Hello, dear friend, you can consult us at any time if you have any questions, add WeChat: daixieit

MA321 Group Coursework

Due in: 12pm(noon) Friday 20th March 2023, week 25

Submission of the project report: submit a copy via FASER.

The same report has to be submitted by all group members.

Oral presentations will take place on Thursday 23th and Friday 24th March (week 25). A schedule of the presentations will be sent via email and it will also become available in Moodle.

All members of each group should participate in the editing and writing of the submitted version of the project report and in the oral presentation (10 minutes each group) .  The allocation of the marks between the group members will be based on the written statement listing the contribution of each member of the group, which has to be included in the project report and the contribution of the members of the group at the oral presentation. Students are encouraged to equal contributions within groups .

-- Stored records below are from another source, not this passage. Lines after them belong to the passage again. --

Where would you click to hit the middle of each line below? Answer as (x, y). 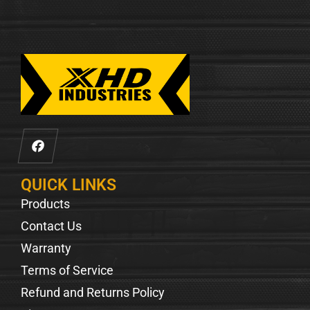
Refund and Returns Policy (93, 293)
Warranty (46, 248)
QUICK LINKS (69, 185)
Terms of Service (67, 271)
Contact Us (51, 226)
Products (45, 204)

Task: Suppose that you work as a data analyst at an estate agency. They are interested in using machine learning to understand the housing market. With the help of myfontR, each group will anal- yse the dataset house-data.csv”from the point of view of classification, prediction and subsequently validation, as below. You should use R in order to conduct your statistical analysis. You should include the R code as part of an Appendix of your report which should run without errors. When answering the questions you should explain the method used and justify your answers. For each task, you are expected to comment on your findings.

1. Provide numerical and graphical summaries of the data set and make any initial comments that you deem appropriate. [10 marks]

2. Divide houses based on their overall condition (OverallCond) as follows:

• Poor if the overall condition is between 1 to 3.

• Average if the overall condition is between 4 and 6.

• Good if the overall condition is between 7 and 10.

(a) Fit a logistic regression model which predicts the overall condition (OverallCond) of a house. [10 marks]

(b) Carry out a similar study using a di↵erent classification method you learned in MA321 to classify the house condition. [10 marks]

3. Predicting house prices:

(a) Employ two methods you learned in MA321 in order to predict house prices. Justify your choice of model and comment on the results you obtained. [10 marks]

(b) Use two re-sampling methods of your choice to estimate the test error associated with fitting these particular methods chosen in 3(a) on a set of observations. Comment on the results you obtained. [10 marks]

4. Using this data set, house-data.csv, what else would be interesting in investigating? Identify a‘research question’in relation to housing data and employ methodology you have learned in MA321 to answer this question. [10 marks]

General rules and hints:

• Follow the guideline: ‘Writing Reports: a brief guide’ .

• Plan and structure your work.  Structure your report, for example: Page 1: cover page (title, your name, date,...).  Page 2:  abstract, contents and word count.  Pages 3-7:  introduction; preliminary analysis; analysis; discussion; conclusion; references. Page 8-10: appendix: R-code with explanations, etc..

• Use R. Put all R code, which was necessary for your report in an appendix and explain your R code (add comments within the R code). Do not include R code of an analysis which is not used for your report. Make sure, that YOU wrote the R code (the use of some R code, without citing the source, can be viewed as plagiarism).

• Use an appropriate word processor (MS Word, Open office,... or type setter (Lyx, Latex,...).

• UG: The report can have a length of 1600 to 2400 words (without cover page and appendix). Not more than 8 pages without counting the cover page and the appendix.  More than 2400 words or more than 8 pages (without counting the cover page and the appendix) will reduce the marking.

• PG: The report can have a length of 2400 to 3600 words (without cover page and appendix). Not more than 12 pages without counting the cover page and the appendix.  More than 3600 words or more than 12 pages (without counting the cover page and the appendix) will reduce the marking.

• Use point size 12, Times New Roman; line spacing 1.5.

• UG: Do not use more than 6 figures and 4 tables within the main text. You may include further figures and tables into the appendix, if necessary.

• PG: Do not use more than 7 figures and 5 tables within the main text. You may include further figures and tables into the appendix, if necessary.

• In addition your report should include a clear account of any assumptions made in the analysis of the data.